The LDL4HELTA project

The linked data lexicography for high-end language technology application (LDL4HELTA, http://ldl4.com/) project aims at solving the issues described above by combining lexicography with Linked Data and integrating high quality closed data sources with open data to develop new Language Technology methods and tools. The project is part of the EUREKA bilateral Austria-Israel R&D framework and is led by Semantic Web Company (SWC) and K Dictionaries (KD), and has scholarly support mainly from the Austrian Academy of Sciences and the Polytechnic University of Madrid.

The aim of the project is to combine the lexical resources of KD from multilingual and pedagogical lexicography with the technical expertise of SWC in semantic technologies, the Semantic Web and LD to develop new products and services for the international LT market that will offer a clear competitive edge over competitors to answer the fast-growing demands for language-independent or specific-language and cross-language solutions to enable cross-lingual search or multilingual data management approaches.

To provide such solutions, a multilingual metadata and data management approach is needed, and this is where SWC’s PoolParty Semantic Suite (http://www.poolparty.biz/) comes into play. As PoolParty follows W3C semantic web standards (http:// w3.org/standards/semanticweb/) like SKOS (http://w3.org/2004/02/skos/), it already integrates language-independent-based technologies. However, as regards text analysis and text extraction, the ability to process multilingual information and data is key for success – which means that such systems need to speak as many languages as possible.

The cooperation with KD in the course of the LDL4HELTA project is enabling the PoolParty Semantic Suite to continuously “learn to speak” more and more languages more precisely, by making use of KD’s rich monolingual, bilingual and multilingual content and its know-how in lexicography as a base for improved multi-language text analysis and processing.
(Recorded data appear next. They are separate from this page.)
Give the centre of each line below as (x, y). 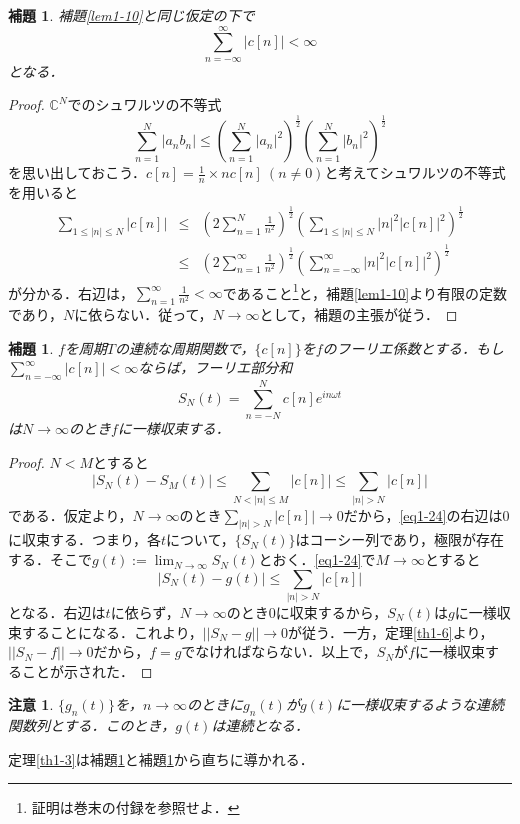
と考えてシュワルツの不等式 (415, 172)
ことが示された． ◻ (87, 670)
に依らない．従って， (143, 313)
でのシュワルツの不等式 (144, 104)
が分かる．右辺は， (71, 292)
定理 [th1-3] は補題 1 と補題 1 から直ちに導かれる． (161, 758)
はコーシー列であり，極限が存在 (400, 539)
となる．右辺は (57, 611)
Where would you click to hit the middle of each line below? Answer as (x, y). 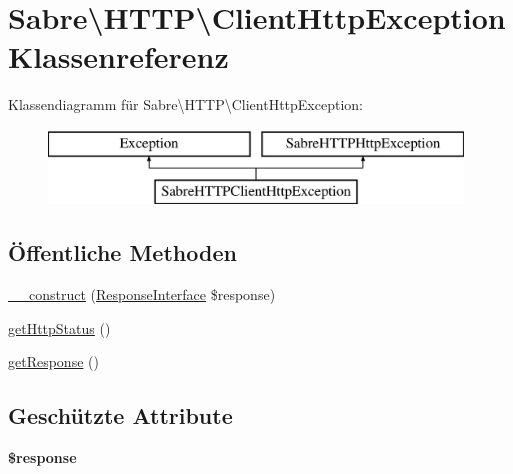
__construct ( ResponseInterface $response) (142, 294)
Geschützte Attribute (120, 415)
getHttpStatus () (59, 327)
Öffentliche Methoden (122, 252)
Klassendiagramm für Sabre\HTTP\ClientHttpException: (185, 104)
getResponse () (53, 361)
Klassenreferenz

One focus of LDL4HELTA is to model and convert KD data into RDF format (Resource Description Framework) and furthermore enrich this RDF data by 3rd party sources making use of Linked Data Design Principles by Tim Berners Lee (https://www.w3.org/DesignIssues/LinkedData.html) to finally make use of a SPARQL endpoint as an API to enable complex and flexile querying over this data.

The 2nd focus of the project is to improve Word Sense Disambiguation (WSD) in regards to entity extraction and semantic annotation. Here we work on a combination of methods as (i) using dictionary data (ii) using Thesauri and knowledge models, (iii) making use of corpora and freely available lexical resources and finally (iv) by integrating users-first-choice mechanisms.

The project started in July 2015 for 24-month duration. It is supported by an advisory board including Christian Chiarcos (Goethe University, Frankfurt), Orri Erling (Google), Asunción Gómez Pérez (Universidad Politécnica de Madrid), Sebastian Hellmann (Leipzig University), Alon Itai (Technion, Haifa), and Eveline Wandl-Wogt (Austrian Academy of Sciences).